7. Eligibility of Silver as Collateral & Limitations
- Permitted Forms: Loans may be extended against silver jewellery, ornaments, and specified silver coins—where allowed by the lender’s policy.
- Valuation: Silver is valued at 999 purity (pure silver) prices.
- Limitations: The same prudential and conduct regulations for gold apply to silver. However, silver’s lower value and higher price volatility may lead to stricter LTV ratios and lower maximum loan amounts.
8. Calculation of Gold Value for Loan Amount
- Intrinsic Value Only: Only the gold content’s value is used to calculate the eligible loan amount.
- Valuation Example: If you pledge 50 grams of 18 carat gold, it is converted to its 22 carat equivalent before applying the LTV ratio.
- LTV Application: If the LTV is set at 75% and your gold’s eligible value is ₹1,00,000, the maximum loan is ₹75,000.
9. Details on Loan Agreement
- Standardised Documentation: Loan agreements must be standardised and include:
- Description and value of gold collateral
- Terms and conditions (interest rate, tenure, repayment schedule)
- LTV ratio and consequences of breach
- Auction procedures in case of default
- Borrower’s consent for surprise audits and assaying
- Language: All communication, especially key terms, must be in the regional language or a language chosen by the borrower.

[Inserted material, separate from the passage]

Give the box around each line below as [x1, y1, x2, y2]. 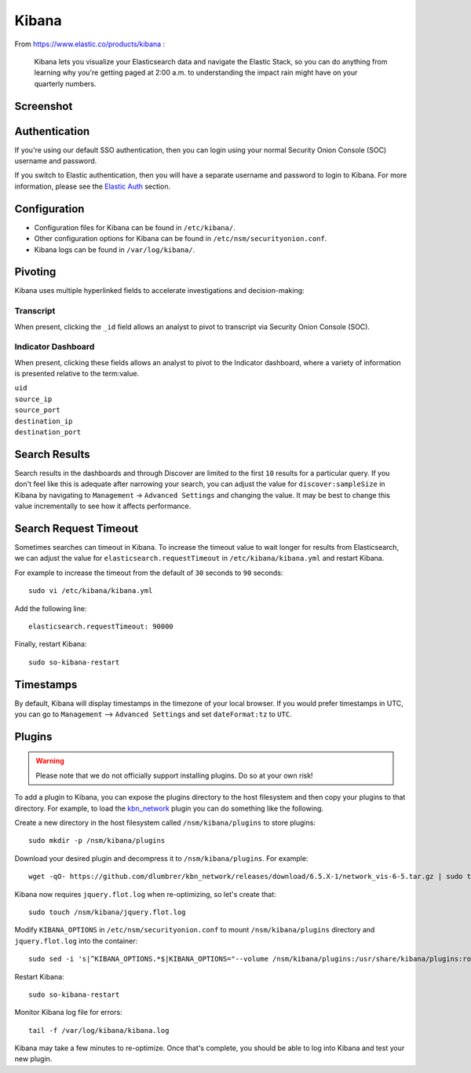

For illiterate borrowers, terms must be explained in the presence of a witness.
10. Release of Gold Collateral
- Timely Return: Upon full repayment or settlement, the gold collateral must be returned within seven working days.
- Verification: At release, the gold is verified against the original certificate for purity and weight.
- Compensation: If the gold is lost or damaged while in the lender’s custody, the lender must compensate the borrower as per policy.
- Auction Process: In case of default, a transparent auction process is mandated, including public notice and a reserve price linked to market value. Any surplus from the auction (after settling dues) must be refunded to the borrower within seven days.
Conclusion
The RBI’s 2025 draft guidelines mark a significant step towards a safer, more transparent, and borrower-friendly gold loan ecosystem. By harmonising rules across all lenders, ensuring rigorous valuation and documentation, and prioritising borrower rights, the RBI aims to protect both consumers and the financial system from risks associated with gold-backed lending.
For borrowers, these rules mean greater clarity, security, and fairness. For lenders, they provide a robust framework to manage risk and standardise practices. As the guidelines move towards finalisation, both borrowers and lenders should familiarise themselves with these directions to make the most of gold loan opportunities in 2025 and beyond.
For the full text and latest updates, refer to the RBI official notification.